Question

Two particles A and B of same mass have their total energies $E_A$ and $E_B$ in the ratio $E_A : E_B = 1 : 2$. Their potential energies $U_A$ and $U_B$ are in the ratio $U_A : U_B = 1 : 2$. If $\lambda_A$ and $\lambda_B$ are their de Broglie wavelengths, then $\lambda_A : \lambda_B$ is

• A. $1 : 2$
• B. $2 : 1$
• C. $1 : \sqrt{2}$
• D. $\sqrt{2} : 1$
• E. $1 : 1$

Hint:

When kinetic energy doubles, the de Broglie wavelength decreases by a factor of $\sqrt{2}$. Always ensure you use kinetic energy, not total energy, in the wavelength formula.

Answer 1

The Correct Option is D

Concept:
The total energy $E$ of a particle is given by $E = K + U$, where $K$ is kinetic energy and $U$ is potential energy. The de Broglie wavelength is related to kinetic energy by $\lambda = \frac{h}{\sqrt{2mK}}$.

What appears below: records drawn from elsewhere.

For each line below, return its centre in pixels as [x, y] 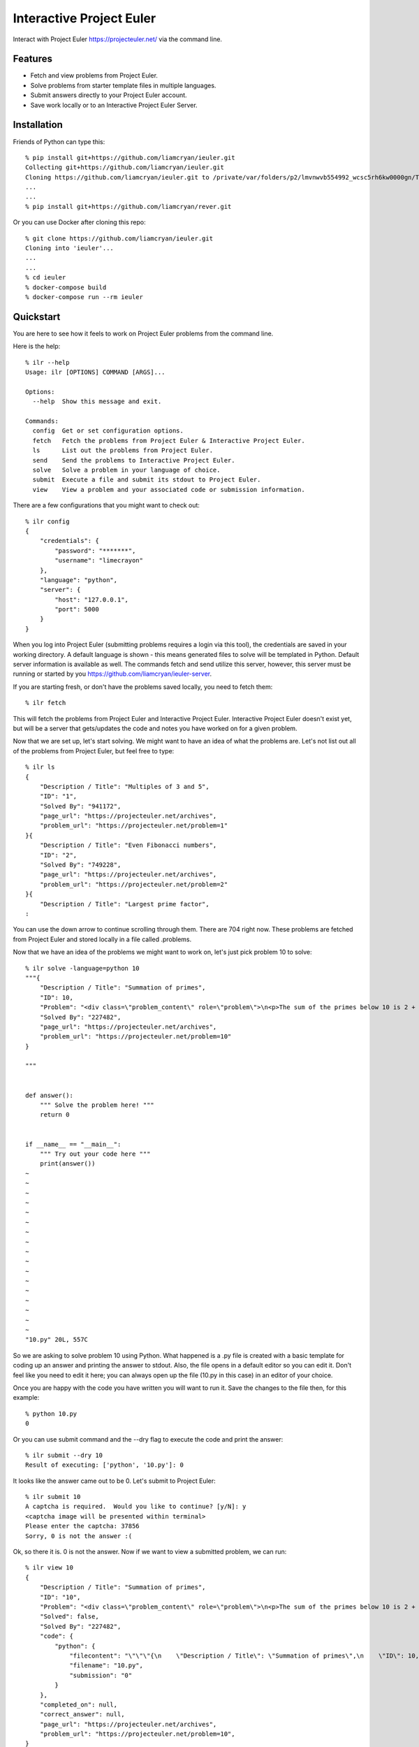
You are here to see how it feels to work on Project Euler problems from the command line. [143, 333]
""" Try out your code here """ [95, 1154]
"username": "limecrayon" [99, 560]
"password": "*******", [95, 551]
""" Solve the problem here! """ [97, 1105]
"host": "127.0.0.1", [92, 600]
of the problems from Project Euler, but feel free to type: [94, 751]
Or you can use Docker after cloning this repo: [79, 222]
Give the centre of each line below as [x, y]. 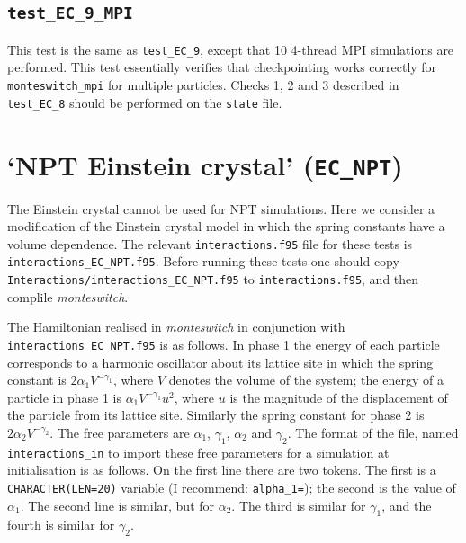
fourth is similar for [61, 525]
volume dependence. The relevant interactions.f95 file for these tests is [210, 243]
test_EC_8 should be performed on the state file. [145, 102]
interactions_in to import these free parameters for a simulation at [198, 452]
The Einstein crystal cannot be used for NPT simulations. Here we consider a [221, 208]
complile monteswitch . [68, 296]
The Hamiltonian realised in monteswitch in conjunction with [176, 327]
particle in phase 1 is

Step 1: Determine the ratio of Kinetic Energies ($K$).
Given the ratios: \[ E_A = \frac{1}{2} E_B \quad \text{and} \quad U_A = \frac{1}{2} U_B \] \[ K_A = E_A - U_A \] \[ K_B = E_B - U_B = 2E_A - 2U_A = 2(E_A - U_A) \] Therefore, $K_B = 2K_A$, or the ratio $K_A : K_B = 1 : 2$.

Step 2: Calculate the ratio of de Broglie wavelengths.
Since both particles have the same mass: \[ \lambda \propto \frac{1}{\sqrt{K}} \] \[ \frac{\lambda_A}{\lambda_B} = \sqrt{\frac{K_B}{K_A}} = \sqrt{\frac{2}{1}} = \frac{\sqrt{2}}{1} \] Thus, $\lambda_A : \lambda_B = \sqrt{2} : 1$.